France | France, Cour administrative d'appel de TOULOUSE, 3ème chambre, 02 avril 2024, 22TL21962


Vu la procédure suivante :



Procédure contentieuse antérieure :



Mme B... a demandé au tribunal administratif de Toulouse l'annulation de la décision du 16 avril 2019 de l'inspecteur du travail de l'unité départementale de la Haute-Garonne qui a fait droit à la demande présentée par la société Belvia Garanties d'autorisation de son licenciement pour inaptitude physique.



Par un jugement n° 1903222 du 13 juillet 2022, le tribunal administratif de Toulouse a rejeté sa demande.



Procédure devant la cou

r :



Par une requête, enregistrée le 12 septembre 2022, et des mémoires enregistrés les 28 février et ...

Vu la procédure suivante :

Procédure contentieuse antérieure :

Mme B... a demandé au tribunal administratif de Toulouse l'annulation de la décision du 16 avril 2019 de l'inspecteur du travail de l'unité départementale de la Haute-Garonne qui a fait droit à la demande présentée par la société Belvia Garanties d'autorisation de son licenciement pour inaptitude physique.

Par un jugement n° 1903222 du 13 juillet 2022, le tribunal administratif de Toulouse a rejeté sa demande.

Procédure devant la cour :

Par une requête, enregistrée le 12 septembre 2022, et des mémoires enregistrés les 28 février et 1er mars 2023, Mme B..., représentée par Me Clair, demande à la cour :

1°) d'annuler ce jugement du 13 juillet 2022 du tribunal administratif de Toulouse ;

2°) d'annuler la décision du 16 avril 2019 par laquelle l'inspecteur du travail a accordé à la société Belvia Garantie l'autorisation de la licencier pour inaptitude physique ;

3°) de mettre à la charge de l'État la somme de 2 000 euros au titre de l'article L. 761-1 du code de justice administrative.

Elle soutient que :

- c'est à tort que les premiers juges n'ont pas retenu l'existence de l'irrégularité tenant au fait qu'elle n'a pas disposé de suffisamment de temps entre son entretien préalable et son audition devant la délégation du personnel, pour préparer utilement cette dernière ;

- il appartenait à l'inspecteur du travail de s'assurer de la réalité des recherches de reclassement au sein du groupe sans être dispensé de cette recherche par le fait que le médecin du travail avait constaté que son état de santé faisait obstacle à tout reclassement, dès lors qu'elle n'était pas dans l'incapacité d'occuper tout emploi ;

- c'est à tort que le tribunal administratif a considéré que la demande d'autorisation de licenciement n'était pas fondée sur un motif discriminatoire en lien avec le mandat exercé, l'inspecteur du travail n'ayant procédé à aucune investigation en vue de vérifier qu'il n'existait aucun lien entre la demande d'autorisation de licenciement et le mandat détenu, et n'ayant notamment pas demandé les éléments de salaire de certains collègues de travail, qui bénéficiaient d'un salaire plus élevé que le sien.

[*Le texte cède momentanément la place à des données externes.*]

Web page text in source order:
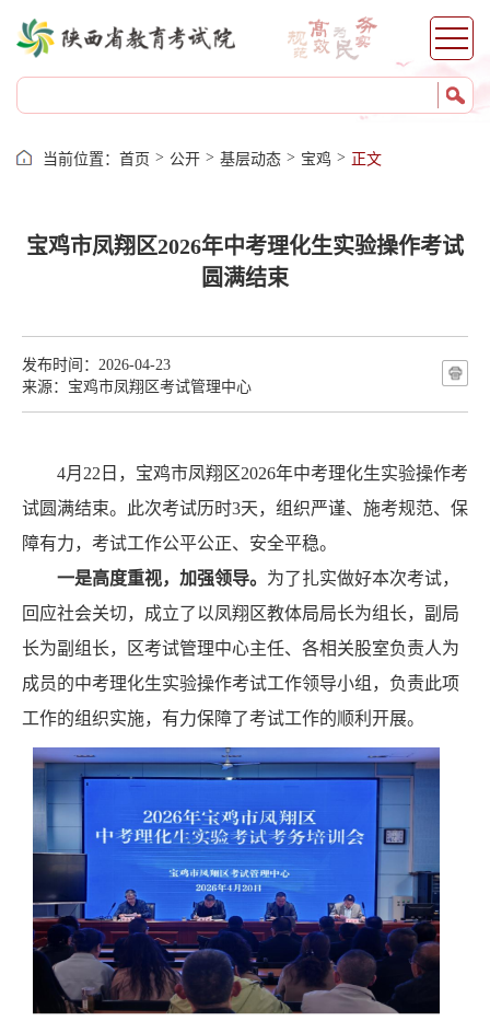
当前位置： 首页 > 公开 > 基层动态 > 宝鸡 > 正文
宝鸡市凤翔区2026年中考理化生实验操作考试
圆满结束
发布时间：2026-04-23
来源：宝鸡市凤翔区考试管理中心
4月 22 日， 宝鸡市凤翔区2026年中考理化生实验操作考
试圆满结束。 此次考试历时3天， 组织严谨、 施考规范、 保
障有力，考试工作公平公正、安全平稳。
一是高度重视，加强领导。 为了扎实做好本次考试，
回应社会关切， 成立了以凤翔 区教体局局长为组长，副局
长为副组长，区考试管理中心主任、各相关股室负责人为
成员的中考理化生实验操作考试工作领导小组，负责此项
工作的组织实施，有力保障了考试工作的顺利开展。
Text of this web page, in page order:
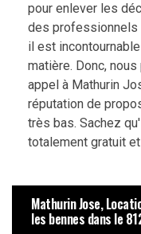
pour enlever les
des professionnels
il est
matière. Donc,
appel à Mathurin
réputation de
très bas. Sachez
totalement gratuit
Mathurin Jose,
les bennes dans le
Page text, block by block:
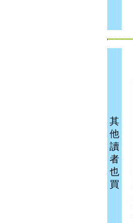
其
他
讀
者
也
買
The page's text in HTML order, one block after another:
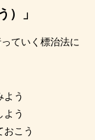
）」
ていく標治法に
よう
よう
おこう
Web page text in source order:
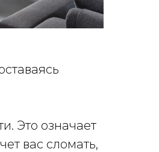
Это означает
вас сломать,
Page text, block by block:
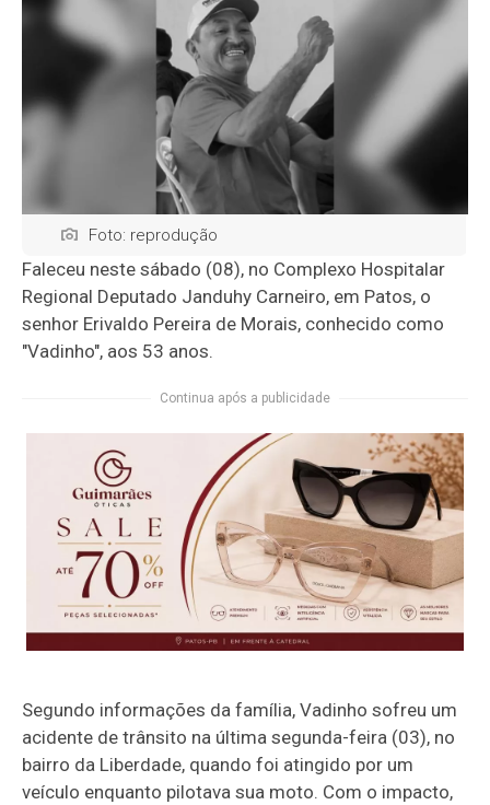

Par deux mémoires en défense, enregistrés le 26 décembre 2022 et le 26 mai 2023, la société Belvia Garanties, représentée par Me Deshoulières, conclut au rejet de la requête et à ce qu'il soit mis à la charge de l'appelante la somme de 3 500 euros sur le fondement des dispositions de l'article L. 761-1 du code de justice administrative.

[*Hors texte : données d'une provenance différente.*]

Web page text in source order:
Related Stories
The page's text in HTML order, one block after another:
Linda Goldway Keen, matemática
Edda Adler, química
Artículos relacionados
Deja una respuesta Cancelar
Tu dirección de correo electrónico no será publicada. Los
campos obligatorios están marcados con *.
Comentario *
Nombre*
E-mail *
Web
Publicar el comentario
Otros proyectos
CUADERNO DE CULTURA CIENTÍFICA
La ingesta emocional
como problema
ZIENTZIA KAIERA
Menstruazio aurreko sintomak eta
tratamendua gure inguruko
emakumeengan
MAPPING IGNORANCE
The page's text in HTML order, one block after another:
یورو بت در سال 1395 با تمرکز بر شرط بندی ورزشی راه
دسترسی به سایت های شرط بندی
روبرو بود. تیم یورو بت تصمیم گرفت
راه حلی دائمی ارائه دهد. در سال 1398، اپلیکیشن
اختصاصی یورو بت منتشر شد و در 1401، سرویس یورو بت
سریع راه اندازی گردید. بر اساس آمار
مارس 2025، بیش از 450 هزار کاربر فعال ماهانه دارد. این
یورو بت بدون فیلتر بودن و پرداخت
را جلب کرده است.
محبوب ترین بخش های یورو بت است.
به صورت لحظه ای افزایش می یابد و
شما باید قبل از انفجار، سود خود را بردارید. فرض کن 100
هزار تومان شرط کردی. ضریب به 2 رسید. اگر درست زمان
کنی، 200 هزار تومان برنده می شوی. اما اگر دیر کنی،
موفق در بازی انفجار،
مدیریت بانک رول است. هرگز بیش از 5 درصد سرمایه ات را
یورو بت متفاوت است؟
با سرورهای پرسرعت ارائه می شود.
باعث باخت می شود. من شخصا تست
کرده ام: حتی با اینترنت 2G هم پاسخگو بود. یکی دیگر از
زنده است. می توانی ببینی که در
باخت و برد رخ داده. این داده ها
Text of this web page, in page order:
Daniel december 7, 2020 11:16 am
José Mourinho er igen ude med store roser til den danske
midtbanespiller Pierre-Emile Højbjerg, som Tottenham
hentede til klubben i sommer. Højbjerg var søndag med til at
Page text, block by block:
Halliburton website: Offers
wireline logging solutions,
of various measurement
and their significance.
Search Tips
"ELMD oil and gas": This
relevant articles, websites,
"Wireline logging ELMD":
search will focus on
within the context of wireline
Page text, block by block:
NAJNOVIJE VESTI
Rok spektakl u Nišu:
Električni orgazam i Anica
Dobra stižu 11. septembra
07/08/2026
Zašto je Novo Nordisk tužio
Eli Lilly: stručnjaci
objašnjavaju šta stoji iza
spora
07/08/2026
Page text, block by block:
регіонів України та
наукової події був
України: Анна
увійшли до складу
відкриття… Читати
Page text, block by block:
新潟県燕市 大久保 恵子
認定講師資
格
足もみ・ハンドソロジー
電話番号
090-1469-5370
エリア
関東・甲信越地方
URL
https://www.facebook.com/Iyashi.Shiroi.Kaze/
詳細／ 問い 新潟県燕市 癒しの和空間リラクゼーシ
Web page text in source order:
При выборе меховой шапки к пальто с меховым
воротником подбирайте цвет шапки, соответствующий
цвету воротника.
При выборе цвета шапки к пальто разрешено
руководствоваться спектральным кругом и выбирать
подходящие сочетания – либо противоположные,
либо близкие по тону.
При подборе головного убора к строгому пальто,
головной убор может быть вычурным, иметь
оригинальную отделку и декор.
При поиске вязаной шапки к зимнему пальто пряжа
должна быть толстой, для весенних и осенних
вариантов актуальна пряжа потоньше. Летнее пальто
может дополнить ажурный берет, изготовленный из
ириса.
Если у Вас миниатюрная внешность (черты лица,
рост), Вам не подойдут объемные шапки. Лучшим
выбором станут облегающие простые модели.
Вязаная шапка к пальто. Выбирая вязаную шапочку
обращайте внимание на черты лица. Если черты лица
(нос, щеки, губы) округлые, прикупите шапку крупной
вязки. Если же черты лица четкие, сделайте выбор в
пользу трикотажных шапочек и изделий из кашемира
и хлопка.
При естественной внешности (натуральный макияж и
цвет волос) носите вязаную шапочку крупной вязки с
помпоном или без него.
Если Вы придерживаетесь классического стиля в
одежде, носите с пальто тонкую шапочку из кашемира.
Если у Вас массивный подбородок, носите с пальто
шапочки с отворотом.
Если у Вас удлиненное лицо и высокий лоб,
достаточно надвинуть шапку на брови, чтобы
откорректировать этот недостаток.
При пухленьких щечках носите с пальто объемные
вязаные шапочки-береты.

Elle soutient qu'aucun des moyens invoqués par Mme B... n'est fondé.

Par une ordonnance du 30 janvier 2024, la clôture d'instruction a été fixée en dernier lieu au 20 février 2024.

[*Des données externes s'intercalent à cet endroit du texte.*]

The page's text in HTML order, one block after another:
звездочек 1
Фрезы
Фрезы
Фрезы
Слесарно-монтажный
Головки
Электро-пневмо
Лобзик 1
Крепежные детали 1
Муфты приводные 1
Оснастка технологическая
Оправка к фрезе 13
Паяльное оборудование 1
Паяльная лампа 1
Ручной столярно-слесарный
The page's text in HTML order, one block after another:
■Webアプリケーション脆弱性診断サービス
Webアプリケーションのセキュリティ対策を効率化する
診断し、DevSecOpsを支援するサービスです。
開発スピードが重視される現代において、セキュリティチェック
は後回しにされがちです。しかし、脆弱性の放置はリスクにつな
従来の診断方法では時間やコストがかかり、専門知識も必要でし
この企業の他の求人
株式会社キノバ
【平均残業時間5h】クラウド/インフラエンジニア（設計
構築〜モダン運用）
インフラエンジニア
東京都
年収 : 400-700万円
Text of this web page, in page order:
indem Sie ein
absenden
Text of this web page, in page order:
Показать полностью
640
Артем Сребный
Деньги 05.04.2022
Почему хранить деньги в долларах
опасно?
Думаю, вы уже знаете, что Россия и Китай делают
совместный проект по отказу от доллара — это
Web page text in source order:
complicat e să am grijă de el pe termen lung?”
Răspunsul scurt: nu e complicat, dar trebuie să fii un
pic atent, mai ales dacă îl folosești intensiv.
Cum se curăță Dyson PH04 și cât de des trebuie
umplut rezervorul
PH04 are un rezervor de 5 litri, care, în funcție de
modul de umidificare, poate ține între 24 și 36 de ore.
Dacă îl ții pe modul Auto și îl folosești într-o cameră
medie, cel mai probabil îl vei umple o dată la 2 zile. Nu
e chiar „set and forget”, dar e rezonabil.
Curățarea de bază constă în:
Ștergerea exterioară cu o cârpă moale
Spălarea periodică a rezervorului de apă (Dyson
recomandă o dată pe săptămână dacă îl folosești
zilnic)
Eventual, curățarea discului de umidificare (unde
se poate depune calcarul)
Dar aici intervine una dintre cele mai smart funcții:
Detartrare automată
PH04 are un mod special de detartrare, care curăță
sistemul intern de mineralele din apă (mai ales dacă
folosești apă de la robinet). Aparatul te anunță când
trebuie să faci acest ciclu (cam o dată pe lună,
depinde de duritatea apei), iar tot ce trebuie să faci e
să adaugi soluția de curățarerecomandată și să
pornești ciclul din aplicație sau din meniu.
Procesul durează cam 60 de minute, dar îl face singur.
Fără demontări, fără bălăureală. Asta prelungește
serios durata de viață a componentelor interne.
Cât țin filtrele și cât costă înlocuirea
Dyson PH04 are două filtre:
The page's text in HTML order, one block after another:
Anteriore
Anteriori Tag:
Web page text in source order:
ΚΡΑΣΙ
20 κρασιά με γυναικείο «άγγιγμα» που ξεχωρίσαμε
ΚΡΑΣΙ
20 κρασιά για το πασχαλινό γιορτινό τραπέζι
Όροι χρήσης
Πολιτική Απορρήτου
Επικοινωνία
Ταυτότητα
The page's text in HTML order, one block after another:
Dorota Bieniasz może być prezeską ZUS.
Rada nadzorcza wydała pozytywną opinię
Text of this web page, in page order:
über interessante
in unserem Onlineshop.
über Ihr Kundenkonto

Vu les autres pièces du dossier.

Vu :

- le code du travail ;

- le code de justice administrative

Les parties ont été régulièrement averties du jour de l'audience.

Ont été entendus au cours de l'audience publique :

- le rapport de M. Bentolila, président-assesseur,

- les conclusions de Mme Françoise Perrin, rapporteure publique

- et les observations de Me Clair, représentant Mme B....

Considérant ce qui suit :

1. Mme B... a été recrutée le 1er décembre 2015 en tant que gestionnaire d'assurances par la société Belvia Garanties, appartenant au groupe Belvia, puis, à compter du 1er juillet 2017, en tant que gestionnaire courtage après le rachat de la société Belvia par le groupe Citya. À compter du 22 février 2017, elle a détenu un mandat de membre de la délégation unique du personnel de l'unité économique et sociale Belvia, d'abord en qualité de suppléante, puis en qualité de membre permanent. Le 19 février 2019, le médecin du travail l'a déclarée inapte à son poste de travail en estimant que son état de santé faisait obstacle à tout reclassement dans un emploi. La société Belvia Garanties Garanties a demandé, le 15 mars 2019, l'autorisation de licencier Mme B... pour inaptitude physique, qui lui a été accordée par une décision du 16 avril 2019 de l'inspecteur du travail de l'unité départementale de la Haute-Garonne. Mme B... relève appel du jugement du 13 juillet 2022 par lequel le tribunal administratif de Toulouse a rejeté sa demande en annulation de cette décision.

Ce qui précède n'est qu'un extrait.